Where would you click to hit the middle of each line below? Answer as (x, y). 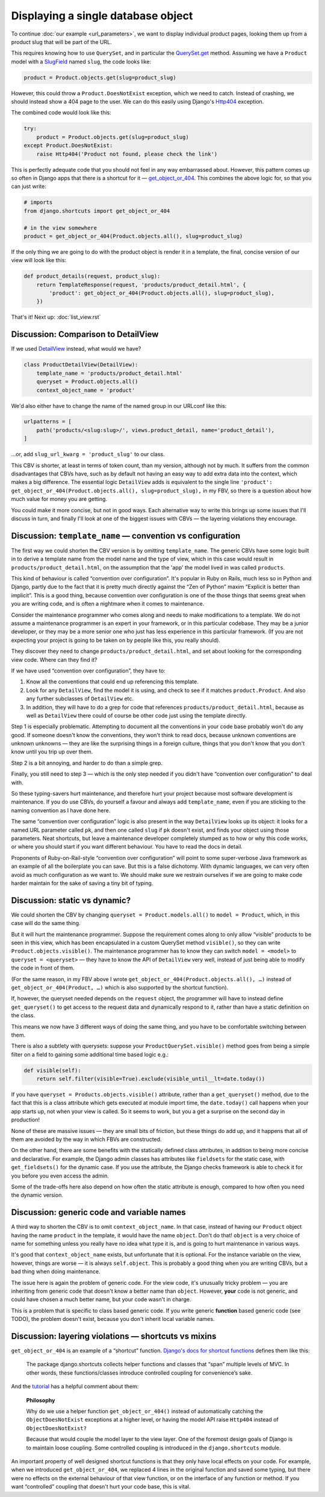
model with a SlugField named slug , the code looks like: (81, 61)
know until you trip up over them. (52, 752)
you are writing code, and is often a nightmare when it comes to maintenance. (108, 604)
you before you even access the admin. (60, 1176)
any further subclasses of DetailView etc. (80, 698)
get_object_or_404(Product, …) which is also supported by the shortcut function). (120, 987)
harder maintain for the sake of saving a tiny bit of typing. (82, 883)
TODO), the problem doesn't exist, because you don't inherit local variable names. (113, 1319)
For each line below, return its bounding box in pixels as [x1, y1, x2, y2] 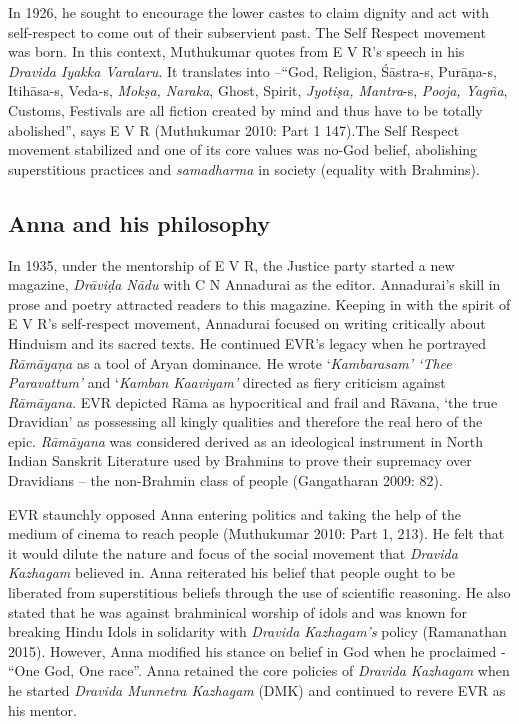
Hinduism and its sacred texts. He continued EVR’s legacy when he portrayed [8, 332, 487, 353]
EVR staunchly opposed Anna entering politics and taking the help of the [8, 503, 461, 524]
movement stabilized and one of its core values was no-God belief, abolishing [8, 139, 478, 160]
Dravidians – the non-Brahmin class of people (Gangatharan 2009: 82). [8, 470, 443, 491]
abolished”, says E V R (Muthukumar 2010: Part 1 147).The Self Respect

--

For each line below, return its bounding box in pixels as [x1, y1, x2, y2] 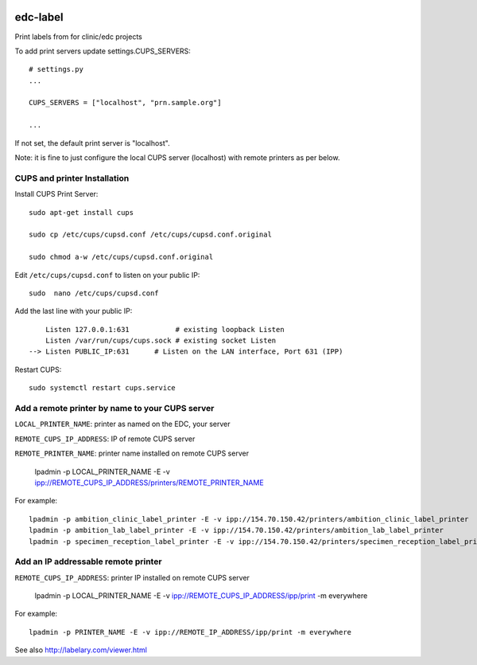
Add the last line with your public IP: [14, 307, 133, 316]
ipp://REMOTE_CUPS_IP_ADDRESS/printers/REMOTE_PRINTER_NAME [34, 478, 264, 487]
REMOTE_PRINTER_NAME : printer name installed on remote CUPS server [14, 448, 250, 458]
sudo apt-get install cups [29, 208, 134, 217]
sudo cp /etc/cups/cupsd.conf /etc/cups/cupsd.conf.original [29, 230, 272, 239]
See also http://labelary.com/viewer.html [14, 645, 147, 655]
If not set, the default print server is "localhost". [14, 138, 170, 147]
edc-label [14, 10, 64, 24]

--

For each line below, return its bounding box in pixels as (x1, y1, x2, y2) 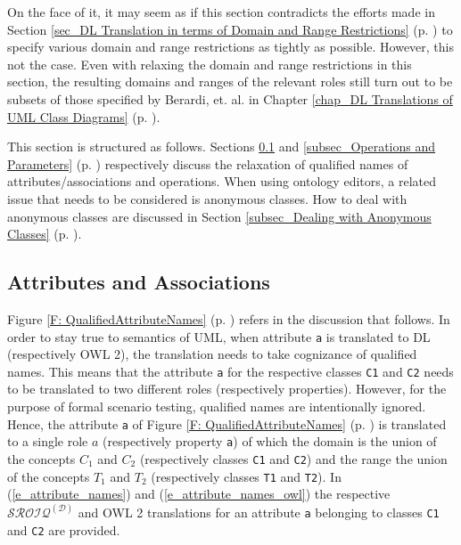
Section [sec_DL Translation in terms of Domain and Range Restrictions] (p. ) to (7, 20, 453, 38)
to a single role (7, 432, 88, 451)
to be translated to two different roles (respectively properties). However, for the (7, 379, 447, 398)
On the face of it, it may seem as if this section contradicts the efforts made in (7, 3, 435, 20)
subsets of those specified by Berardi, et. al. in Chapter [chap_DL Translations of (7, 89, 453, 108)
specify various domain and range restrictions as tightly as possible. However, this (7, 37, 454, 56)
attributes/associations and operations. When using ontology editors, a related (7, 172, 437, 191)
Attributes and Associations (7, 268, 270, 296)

• **AIM OF THE TASK**
The lines to reproduce run from the one above containing "any further subclasses" through the one containing "147).The Self Respect". Copy them exactly and leave out all pictures.

• **SOLUTION TO THIS EXERCISE**
any further subclasses of DetailView etc. (80, 698)
get_object_or_404(Product, …) which is also supported by the shortcut function). (120, 987)
harder maintain for the sake of saving a tiny bit of typing. (82, 883)
TODO), the problem doesn't exist, because you don't inherit local variable names. (113, 1319)
For each line below, return its bounding box in pixels as [x1, y1, x2, y2] 
Hinduism and its sacred texts. He continued EVR’s legacy when he portrayed [8, 332, 487, 353]
EVR staunchly opposed Anna entering politics and taking the help of the [8, 503, 461, 524]
movement stabilized and one of its core values was no-God belief, abolishing [8, 139, 478, 160]
Dravidians – the non-Brahmin class of people (Gangatharan 2009: 82). [8, 470, 443, 491]
abolished”, says E V R (Muthukumar 2010: Part 1 147).The Self Respect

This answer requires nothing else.